When I can find nothing else to usefully do with my time I pull out Lisa’s letter from the bottom of the bag. The envelope is crumpled and torn and the address label is missing. It’s a week since I first opened it. This time I’m hoping for clarity on how to respond. Time isn’t on her side. Cancer is an expansionist enemy with its own temperament and personality. I read slowly, trying to remember the sound of Lisa’s voice, the sing-song lilt and how everything she said, even the most mundane remarks, required an exclamation mark, but I can’t because it’s years since I last saw her. For a long time the only way I could deal with what happened was to pretend she had never existed, and everyone around me was more than happy to collude in that delusion.

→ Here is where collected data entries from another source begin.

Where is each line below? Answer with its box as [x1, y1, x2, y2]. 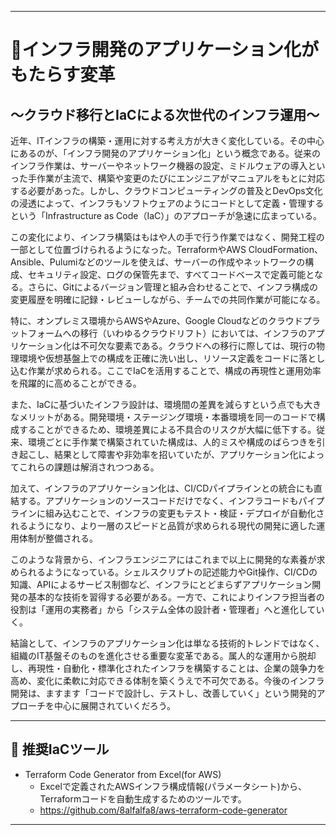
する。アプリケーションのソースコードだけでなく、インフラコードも [18, 495, 299, 506]
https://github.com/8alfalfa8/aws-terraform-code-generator [39, 804, 288, 816]
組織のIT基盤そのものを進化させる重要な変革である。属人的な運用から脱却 [10, 650, 317, 661]
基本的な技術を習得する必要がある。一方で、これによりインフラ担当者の [27, 591, 325, 603]
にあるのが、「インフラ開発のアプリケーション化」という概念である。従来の [10, 147, 321, 159]
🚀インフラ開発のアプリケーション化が [10, 39, 319, 61]
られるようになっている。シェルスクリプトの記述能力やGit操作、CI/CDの [18, 566, 318, 578]
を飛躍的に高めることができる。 [10, 377, 142, 389]
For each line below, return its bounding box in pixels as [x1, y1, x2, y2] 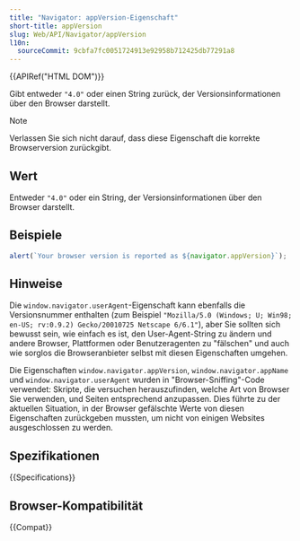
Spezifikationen [9, 448, 101, 463]
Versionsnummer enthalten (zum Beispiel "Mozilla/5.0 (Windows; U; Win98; [9, 310, 293, 320]
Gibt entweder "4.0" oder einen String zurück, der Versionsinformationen [9, 89, 281, 100]
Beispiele [9, 228, 63, 243]
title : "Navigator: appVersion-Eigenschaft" [9, 13, 179, 22]
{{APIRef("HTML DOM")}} [9, 71, 105, 82]
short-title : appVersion [9, 22, 102, 31]
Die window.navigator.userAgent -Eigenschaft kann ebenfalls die [9, 300, 245, 310]

I close my eyes for a moment and see her face clearly: the slightly upturned eyes, inherited from her mother, her long dark hair and the overgrown fringe to hide the chickenpox scar on her left eyebrow, her perfectly drawn lips. And then I suddenly remember the last time we were all on holiday together, how we played a game where you pull a name out of a hat and describe someone’s characteristics without giving away their identity. We were hunched around the wooden coffee table in the sitting room in Norfolk. For some reason Ava had written down Lisa’s name, Nick pulled it out and s
pontaneously said, ‘Cupid’s bow lips,’ and Barney immediately responded, ‘Lisa.’ I had never noticed Lisa’s lips before. Daisy was studying Shakespeare’s Venus and Adonis at the time and after Nick moved in with Lisa, she thereafter sarcastically referred to them as Venus and Adonis. Thinking about this again, I feel like one of those patients who ignored a whole raft of symptoms until it was too late.

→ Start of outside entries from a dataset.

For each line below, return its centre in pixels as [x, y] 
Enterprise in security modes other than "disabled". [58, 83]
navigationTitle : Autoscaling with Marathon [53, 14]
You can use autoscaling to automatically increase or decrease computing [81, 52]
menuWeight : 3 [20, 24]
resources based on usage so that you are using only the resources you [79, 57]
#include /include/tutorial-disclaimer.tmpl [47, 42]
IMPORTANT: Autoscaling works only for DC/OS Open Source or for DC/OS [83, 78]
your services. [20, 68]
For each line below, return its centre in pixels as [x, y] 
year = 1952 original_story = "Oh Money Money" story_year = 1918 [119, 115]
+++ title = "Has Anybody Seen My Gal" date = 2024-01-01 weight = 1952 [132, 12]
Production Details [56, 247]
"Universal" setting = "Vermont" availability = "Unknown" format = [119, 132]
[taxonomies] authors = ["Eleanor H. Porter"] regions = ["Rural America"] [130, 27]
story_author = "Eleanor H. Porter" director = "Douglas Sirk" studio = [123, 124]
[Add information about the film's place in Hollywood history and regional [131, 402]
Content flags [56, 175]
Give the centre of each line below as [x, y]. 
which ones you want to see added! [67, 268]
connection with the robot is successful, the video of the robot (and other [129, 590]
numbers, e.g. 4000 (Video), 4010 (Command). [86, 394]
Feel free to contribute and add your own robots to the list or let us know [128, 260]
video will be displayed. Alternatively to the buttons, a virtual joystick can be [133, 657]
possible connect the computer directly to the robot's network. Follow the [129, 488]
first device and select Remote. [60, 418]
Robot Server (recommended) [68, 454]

Sometimes I blame myself for bringing Lisa into Max and Daisy’s lives. But Lisa had been a part of my life for even longer than Nick and the children. I have known her for almost thirty years, since she arrived at my secondary school in the lower sixth after her father, an RAF pilot, was posted to a base in Norfolk. She had spent the previous three years at a base in Germany and was way more self-contained and sophisticated than the rest of us. She introduced us to the music of Kraftwerk, claimed to have seen David Bowie live in Berlin and immediately got asked out by the coolest boy in the year. I couldn’t believe she wanted to be my friend. I met Nick through her when he and Barney were cast in the same play at university.
We lost contact for a while after we graduated, when Barney was at the peak of his career as a rock critic and they spent all their time at glamorous parties, then seamlessly picked up again when we were pregnant with Daisy and Ava at the same time. When it looked as though Nick might be at a conference for a week over my due date, she offered to be my birth partner, even though she had only had Ava four months earlier.